INTRODUCTION One useful approach for analyzing regulation of gene expression in higher eukaryotes is the study of trans-acting protein factors that modulate transcription rate through binding to a gene's cisacting DNA elements. Certain of such transcription factors have been shown to have their expression or activity regulated in a cell-type-specific, tissue-specific, or cell-cycle-dependent fashion (1 -4; for review, see 5). Few transcription factors, however, have been shown to be regulated during embryonic development. In Xenopus, most transcription factors responsible for gene expression at the onset of embryonic transcription, a stage called the midblastula transition (MBT; 6- 8), are believed to be maternal in origin. Proteins binding to CCAAT and ATF/AP- 1-like sequences have been found in nuclear extracts from early blastula embryos (9), a binding activity specific for *
To whom correspondence should be addressed
GenBank accession no. M59455
the cardiac actin CArG promoter element is present in unfertilized eggs (2), and heat-activatable heat shock transcription factor (HSF) activity has been demonstrated in unfertilized eggs and early embryos (10). All of these factors, since they are present before embryonic transcription is active, must be produced from maternal mRNA synthesized in the oocyte. One transcription factor that may play a role in development is AP-2. This protein was first identified and purified from HeLa cells as a 50-52 kDa binding activity that recognized sequences common to the enhancer elements of SV40 and the human metallothionein-IIA (hMT-IIA) gene (11 - 13) and stimulated transcription in vitro of gene constructions containing the hMTIIA promoter (12, 13).
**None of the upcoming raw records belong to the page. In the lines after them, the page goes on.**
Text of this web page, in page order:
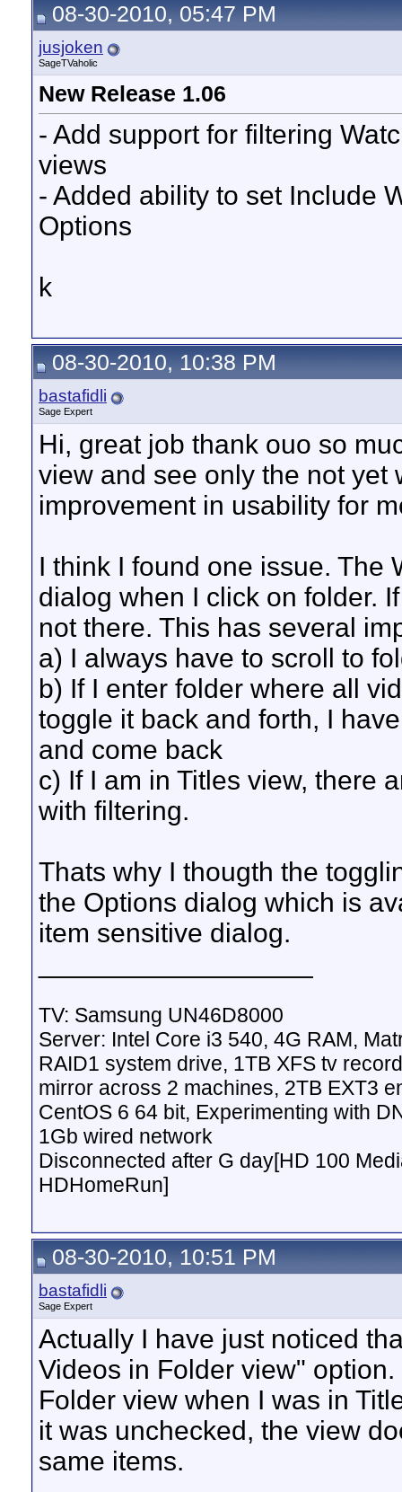
08-30-2010, 05:47 PM
jusjoken
SageTVaholic
New Release 1.06
- Add support for filtering
views
- Added ability to set Include
Options
k
08-30-2010, 10:38 PM
bastafidli
Sage Expert
Hi, great job thank ouo so
view and see only the not yet
improvement in usability for
I think I found one issue. The
dialog when I click on folder.
not there. This has several
a) I always have to scroll to
b) If I enter folder where all
toggle it back and forth, I
and come back
c) If I am in Titles view, there
with filtering.
Thats why I thougth the
the Options dialog which is
item sensitive dialog.
TV: Samsung UN46D8000
Server: Intel Core i3 540, 4G RAM,
RAID1 system drive, 1TB XFS tv
mirror across 2 machines, 2TB EXT3
CentOS 6 64 bit, Experimenting with
1Gb wired network
Disconnected after G day[HD 100
HDHomeRun]
08-30-2010, 10:51 PM
bastafidli
Sage Expert
Actually I have just noticed
Videos in Folder view"
Folder view when I was in
it was unchecked, the view
same items.
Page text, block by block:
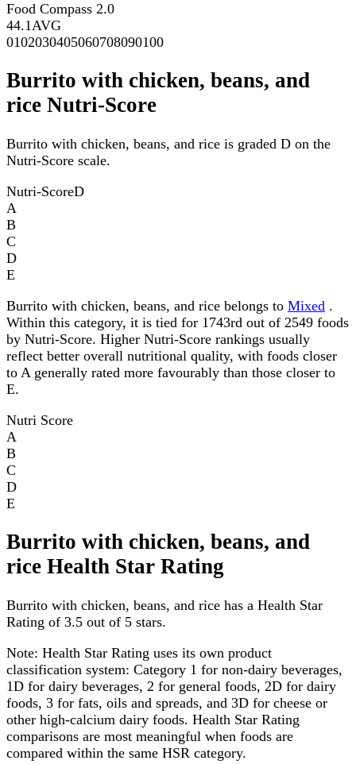
Food Compass 2.0
44.1AVG
0102030405060708090100
Burrito with chicken, beans, and
rice Nutri-Score
Burrito with chicken, beans, and rice is graded D on the
Nutri-Score scale.
Nutri-ScoreD
A
B
C
D
E
Burrito with chicken, beans, and rice belongs to Mixed .
Within this category, it is tied for 1743rd out of 2549 foods
by Nutri-Score. Higher Nutri-Score rankings usually
reflect better overall nutritional quality, with foods closer
to A generally rated more favourably than those closer to
E.
Nutri Score
A
B
C
D
E
Burrito with chicken, beans, and
rice Health Star Rating
Burrito with chicken, beans, and rice has a Health Star
Rating of 3.5 out of 5 stars.
Note: Health Star Rating uses its own product
classification system: Category 1 for non-dairy beverages,
1D for dairy beverages, 2 for general foods, 2D for dairy
foods, 3 for fats, oils and spreads, and 3D for cheese or
other high-calcium dairy foods. Health Star Rating
comparisons are most meaningful when foods are
compared within the same HSR category.
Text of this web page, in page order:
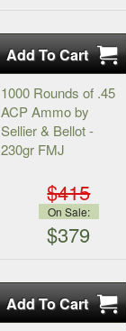
1000 Rounds of .45
ACP Ammo by
Sellier & Bellot -
230gr FMJ
$415
On Sale:
$379
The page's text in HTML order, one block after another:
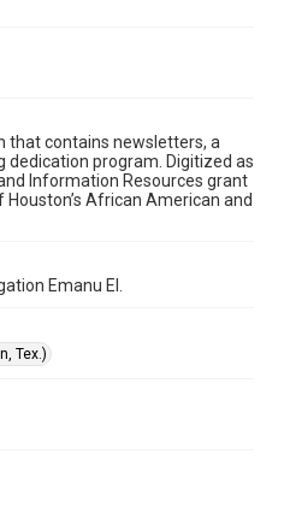
that contains newsletters, a
dedication program. Digitized as
Information Resources grant
African American and
Emanu El.
Tex.)
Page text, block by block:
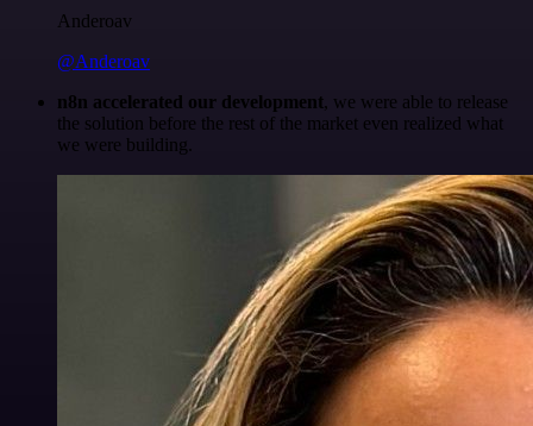
Anderoav
@Anderoav
n8n accelerated our development, we were able to release
the solution before the rest of the market even realized what
we were building.
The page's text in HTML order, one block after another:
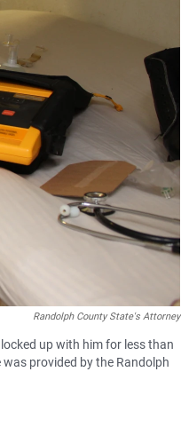
Randolph County State's Attorney
up with him for less than
provided by the Randolph
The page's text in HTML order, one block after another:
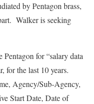
by Pentagon brass,
Walker is seeking
Pentagon for “salary data
for the last 10 years.
Agency/Sub-Agency,
Start Date, Date of
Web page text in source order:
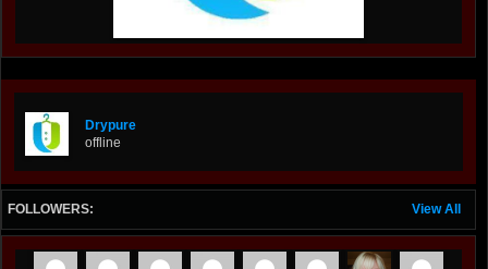
Drypure
offline
View All
FOLLOWERS:
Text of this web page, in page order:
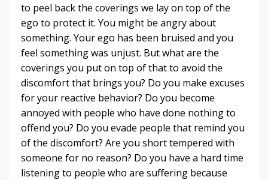
to peel back the coverings we lay on top of the
ego to protect it. You might be angry about
something. Your ego has been bruised and you
feel something was unjust. But what are the
coverings you put on top of that to avoid the
discomfort that brings you? Do you make excuses
for your reactive behavior? Do you become
annoyed with people who have done nothing to
offend you? Do you evade people that remind you
of the discomfort? Are you short tempered with
someone for no reason? Do you have a hard time
listening to people who are suffering because
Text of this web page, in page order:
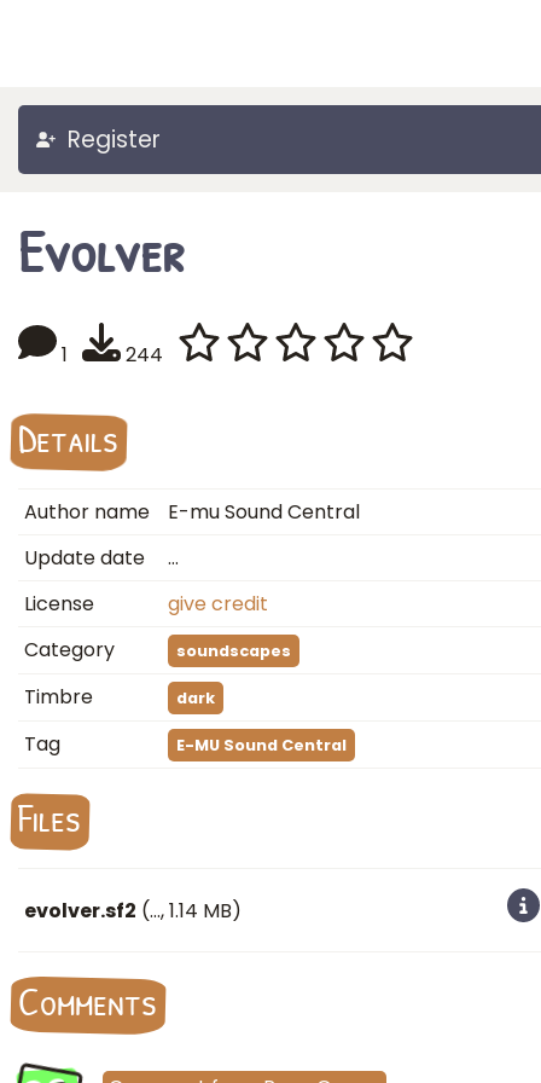
Register
Evolver
1 244
Details
Author name
E-mu Sound Central
Update date
…
License
give credit
Category
soundscapes
Timbre dark
Tag E-MU Sound Central
Files
evolver.sf2 (…, 1.14 MB)
Comments
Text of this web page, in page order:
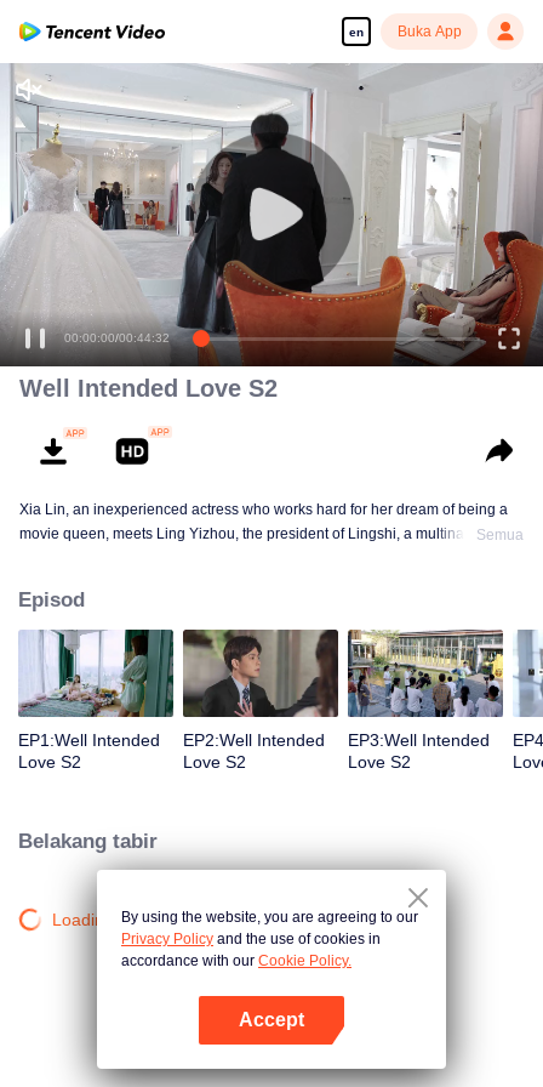
en Buka App
00:00:00/00:44:32
Well Intended Love S2
Xia Lin, an inexperienced actress who works hard for her dream of being a
movie queen, meets Ling Yizhou, the president of Lingshi, a multinational
deja vu or an encounter schemed by others, the two happy enemies are still
super sweet even in the situation full of accidents.
Semua
Episod
EP1:Well Intended
Love S2
EP2:Well Intended
Love S2
EP3:Well Intended
Love S2
Belakang tabir
Loading…By using the website, you are agreeing to our
Privacy Policy and the use of cookies in
accordance with our Cookie Policy.
Accept

Binding sites for AP-2 have been found in a number of other human protein-coding genes, including proenkephalin (14), collagenase (15), growth hormone (12), and c-myc (12). From comparison of twelve such binding sites, a consensus sequence of 5'-CCCCAGGC-3' has been determined (13), although individual sites may vary substantially from the consensus. More recently, a cDNA encoding human AP-2 was cloned from a HeLa cDNA library (16). AP-2 expression has been shown to be stimulated transiently during retinoic acid-induced differentiation of NT2 human teratocarcinoma cells (16, 17). Retinoic acid is a morphogen involved in vertebrate limb bud pattern formation (18-20), so response of AP-2 expression to this morphogen has led to the proposal that AP-2 may have an important role in regulating gene expression in early development (16). In Xenopus, retinoic acid has also been shown to affect embryonic primary axis formation (21) and anteroposterior patterning of the central nervous system (22). In this paper, we report the cloning of a Xenopus cDNA that is homologous to human AP-2 cDNA. Developmental profiles of Xenopus AP-2 mRNA accumulation have revealed that expression is stage-dependent, suggesting that AP-2 may be a developmentally significant transcription factor in Xenopus embryogenesis.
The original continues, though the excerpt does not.